Ophthalmology and Optometry Coding Alert

Practice Management:

Get Ready For OIG Scrutiny of Modifiers and More

Audit yourself before the feds come calling.

Your ophthalmology practice could come under the microscope in 2013 based on the latest work plan for the Office of Inspector General (OIG).

Take a look at six focus areas outlined below so you can straighten out any issues before the auditors are at your door.

1. Potentially Inappropriate E/M Payments and ‘Identical Documentation’

The OIG intends to go back in time — all the way to 2010, to be exact, when reviewing E/M claims, according to the 2013 OIG Work Plan.

"We will determine the extent to which CMS made potentially inappropriate payments for E/M services in 2010 and the consistency of E/M medical review determinations," the Work Plan states.

The OIG also plans to review multiple E/M notes for each provider to determine whether electronic health record use by providers is allowing them to create cloned notes for different dates of service.

Bottom line: If an internal chart audit shows that a physician is documenting each patient identically rather than documenting based on the patient’s condition and medical necessity, that’s a red flag for the OIG. Resist the temptation to copy and paste notes from previous encounters into the current encounters, too.

2. Incident to services

The OIG intends to determine whether payment for incident-to services showed a higher error rate than non-incident to services.

"Incident-to services are a program vulnerability in that they do not appear in claims data and can be identified only by reviewing the medical record," the Work Plan notes. "They may also be vulnerable to overutilization and expose Medicare beneficiaries to care that do not meet professional standards of quality."

Bottom line: Ensure that you have met all of the requirements for billing incident-to before coding that way.

3. Payment for ‘G’ modifiers with ABN

The OIG intends to review Medicare payments for claims that included the "G" modifiers (GA, GZ, GX, GY) to indicate that a Medicare denial was expected. Often, these modifiers are used in tandem with an advance beneficiary notice (ABN). In the past, the OIG has found that Medicare inappropriately paid millions for services or supplies that should have been denied.

4. Use of Modifiers During Global Period

Your providers may be perfectly justified in adding a modifier to indicate that a patient receives an unrelated service during the global period. But some practices are abusing these modifiers, and the OIG wants to track them down.

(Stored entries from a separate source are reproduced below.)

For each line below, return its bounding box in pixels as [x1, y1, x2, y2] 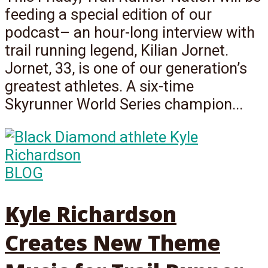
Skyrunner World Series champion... [5, 95, 243, 113]
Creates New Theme [5, 228, 220, 257]
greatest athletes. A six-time [5, 77, 194, 95]
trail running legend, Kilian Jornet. [5, 41, 229, 59]
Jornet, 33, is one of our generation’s [5, 59, 247, 77]
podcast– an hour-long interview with [5, 23, 255, 41]
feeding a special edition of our [5, 5, 212, 23]
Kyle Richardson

"Prior OIG work found that improper use of modifiers during the global surgery period resulted in inappropriate payments," according to Work Plan.

5. Errors in Place of Service Reporting

Because Medicare pays differently for services that your physician provides in a facility versus the ophthalmologist’s office (non-facility), the OIG intends to check on your place of service codes  especially those used to claim physician services in outpatient departments and ambulatory surgical centers.

"Medicare pays a physician a higher amount when a service is performed in a non-facility setting, such as a physician’s office, than it does when the service is performed in a hospital outpatient department or, with certain exceptions, in an ambulatory surgical center," notes the Work Plan.

6. Questionable Billing of Ophthalmological Services

The OIG will be paying special attention to your past billing. "We will review Medicare claims data to identify questionable billing for ophthalmological services during 2011," the Work Plan says. "We will also review the geographic locations of providers exhibiting questionable billing for ophthalmological services in 2011."

In 2010, Medicare allowed over $6.8 billion for services provided by ophthalmologists, the Work Plan notes..

Resource: You can view the Work Plan at oig.hhs.gov/reports-and-publications/archives/workplan/2013/Work-Plan-2013.pdf.